February 21 - Unconventional Church Planting

The methodology of church-planting here is like nothing we’ve seen before!

In fact it's so untraditional we have our own questions. However it's working all over South Africa. People are being discipled and hearts are being changed from the inside out.

Can we argue with that?

David Broodryk spoke this week and talked about the sad fact is that traditional “church” is not growing – but shrinking across the world (churches are loosing thousands of people each year). Of course some individual churches are growing - but statistically most are not.

The idea here at CPx is for a “movement of a simple house churches.” It works because this format is easy to reproduce and not reliant on an “outside foreigner” to keep it going.

Here are some examples of this unusual approach.

Ocean View (the community where we will be working)

It starts as a "Discovery Bible Study" and grows into a simple church:

Don’t ask people to come to you (your church building) – You go to them.
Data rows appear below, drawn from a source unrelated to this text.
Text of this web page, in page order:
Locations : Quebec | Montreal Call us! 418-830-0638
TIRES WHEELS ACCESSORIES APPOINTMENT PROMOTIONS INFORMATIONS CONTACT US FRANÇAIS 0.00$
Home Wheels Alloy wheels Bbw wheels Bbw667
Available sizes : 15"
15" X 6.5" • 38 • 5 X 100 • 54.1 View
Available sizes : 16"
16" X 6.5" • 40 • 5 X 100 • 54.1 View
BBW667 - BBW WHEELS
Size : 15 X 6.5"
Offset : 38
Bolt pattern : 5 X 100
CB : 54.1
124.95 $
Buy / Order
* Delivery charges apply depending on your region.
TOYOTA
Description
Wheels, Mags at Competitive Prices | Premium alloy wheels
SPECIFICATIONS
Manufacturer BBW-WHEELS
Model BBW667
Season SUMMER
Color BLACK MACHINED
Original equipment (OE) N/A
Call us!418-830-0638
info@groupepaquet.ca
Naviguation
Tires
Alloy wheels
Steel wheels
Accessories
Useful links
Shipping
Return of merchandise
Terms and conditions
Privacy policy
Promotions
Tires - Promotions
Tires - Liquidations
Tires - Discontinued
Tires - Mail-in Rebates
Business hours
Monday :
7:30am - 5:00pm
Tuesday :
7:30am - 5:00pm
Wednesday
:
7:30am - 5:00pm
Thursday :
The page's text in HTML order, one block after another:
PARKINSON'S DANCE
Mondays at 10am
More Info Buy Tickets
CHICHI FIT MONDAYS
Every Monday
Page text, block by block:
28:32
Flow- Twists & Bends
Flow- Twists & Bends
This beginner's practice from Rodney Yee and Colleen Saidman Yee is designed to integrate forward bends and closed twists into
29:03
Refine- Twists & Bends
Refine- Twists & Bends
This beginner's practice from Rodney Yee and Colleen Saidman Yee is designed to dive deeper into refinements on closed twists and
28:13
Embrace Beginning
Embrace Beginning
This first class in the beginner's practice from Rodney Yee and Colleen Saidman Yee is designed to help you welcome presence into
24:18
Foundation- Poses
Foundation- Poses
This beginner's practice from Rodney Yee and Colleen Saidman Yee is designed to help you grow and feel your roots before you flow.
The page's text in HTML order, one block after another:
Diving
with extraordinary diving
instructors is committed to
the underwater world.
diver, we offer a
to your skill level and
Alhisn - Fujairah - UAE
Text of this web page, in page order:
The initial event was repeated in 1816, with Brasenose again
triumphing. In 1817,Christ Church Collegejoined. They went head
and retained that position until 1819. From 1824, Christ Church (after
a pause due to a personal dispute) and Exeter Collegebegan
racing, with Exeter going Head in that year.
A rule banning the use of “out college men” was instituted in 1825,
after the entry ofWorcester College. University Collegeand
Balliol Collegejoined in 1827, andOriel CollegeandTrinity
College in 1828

You are not bringing them in to your fancy structure – you are going out and setting up a meeting where they already are.

Don’t collect people - In many church plants – you spend a lot of time and energy going around meeting people and inviting them to your church. You are often “collecting” a diverse group of strangers. The idea here is that you meet someone and ask them to gather a group of people of their choice in their own home (their friends, family, neighbors, etc.) – whoever is already within their circle of influence.

Discipleship before conversion – In essence, the model is that you begin to disciple people before they are “converted” (you belong to a group before you believe). I didn't realize this is what Jesus did with his disciples.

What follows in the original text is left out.